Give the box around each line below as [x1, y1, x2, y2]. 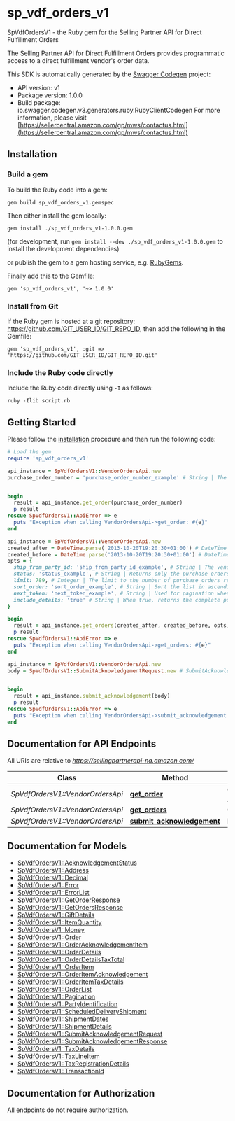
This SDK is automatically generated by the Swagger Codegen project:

···

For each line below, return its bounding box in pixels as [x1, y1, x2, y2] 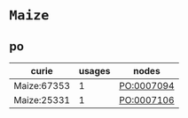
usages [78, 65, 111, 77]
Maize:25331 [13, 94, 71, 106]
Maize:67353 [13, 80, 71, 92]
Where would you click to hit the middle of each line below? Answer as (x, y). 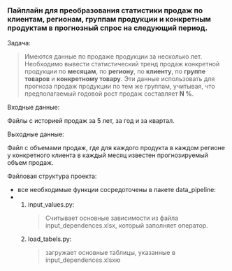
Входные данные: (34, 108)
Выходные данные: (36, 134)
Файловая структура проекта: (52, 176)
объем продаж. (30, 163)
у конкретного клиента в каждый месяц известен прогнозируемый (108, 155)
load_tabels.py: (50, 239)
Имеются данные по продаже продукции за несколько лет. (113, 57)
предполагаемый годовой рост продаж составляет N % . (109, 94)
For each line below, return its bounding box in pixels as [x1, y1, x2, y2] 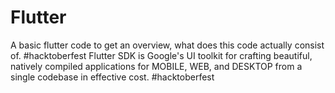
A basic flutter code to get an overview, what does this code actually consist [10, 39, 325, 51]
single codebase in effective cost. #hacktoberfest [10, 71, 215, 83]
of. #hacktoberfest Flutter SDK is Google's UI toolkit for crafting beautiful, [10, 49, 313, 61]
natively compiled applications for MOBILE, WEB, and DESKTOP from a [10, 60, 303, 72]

···

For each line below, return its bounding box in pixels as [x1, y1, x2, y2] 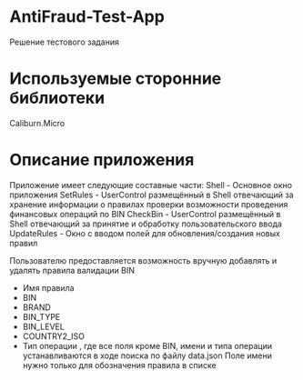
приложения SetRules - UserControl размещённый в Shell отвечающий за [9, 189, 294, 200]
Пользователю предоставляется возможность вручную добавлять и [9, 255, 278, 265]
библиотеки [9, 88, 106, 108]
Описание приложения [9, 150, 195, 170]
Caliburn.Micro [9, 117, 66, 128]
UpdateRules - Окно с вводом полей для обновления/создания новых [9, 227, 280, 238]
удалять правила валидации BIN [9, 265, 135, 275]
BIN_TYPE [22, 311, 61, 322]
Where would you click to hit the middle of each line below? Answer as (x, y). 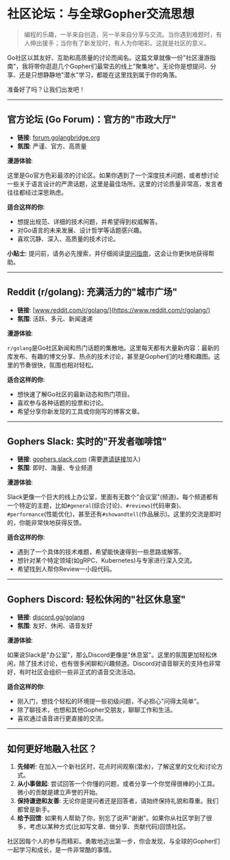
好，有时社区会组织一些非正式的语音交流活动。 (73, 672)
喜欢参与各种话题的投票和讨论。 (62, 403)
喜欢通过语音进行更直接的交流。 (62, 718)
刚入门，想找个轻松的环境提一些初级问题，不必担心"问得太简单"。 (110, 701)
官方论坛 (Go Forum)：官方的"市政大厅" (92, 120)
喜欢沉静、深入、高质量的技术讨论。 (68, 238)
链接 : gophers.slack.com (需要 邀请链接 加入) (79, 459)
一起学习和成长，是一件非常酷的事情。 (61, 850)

···

Within the entries above, give again exactly the lines starting at the one that contains "load_tabels.py: (50, 239)" and ending at the one that contains "natively compiled applications", leaving out the pictures.

ANSWER AREA
load_tabels.py: (50, 239)
Имеются данные по продаже продукции за несколько лет. (113, 57)
предполагаемый годовой рост продаж составляет N % . (109, 94)
For each line below, return its bounding box in pixels as [x1, y1, x2, y2] 
A basic flutter code to get an overview, what does this code actually consist [10, 39, 325, 51]
single codebase in effective cost. #hacktoberfest [10, 71, 215, 83]
of. #hacktoberfest Flutter SDK is Google's UI toolkit for crafting beautiful, [10, 49, 313, 61]
natively compiled applications for MOBILE, WEB, and DESKTOP from a [10, 60, 303, 72]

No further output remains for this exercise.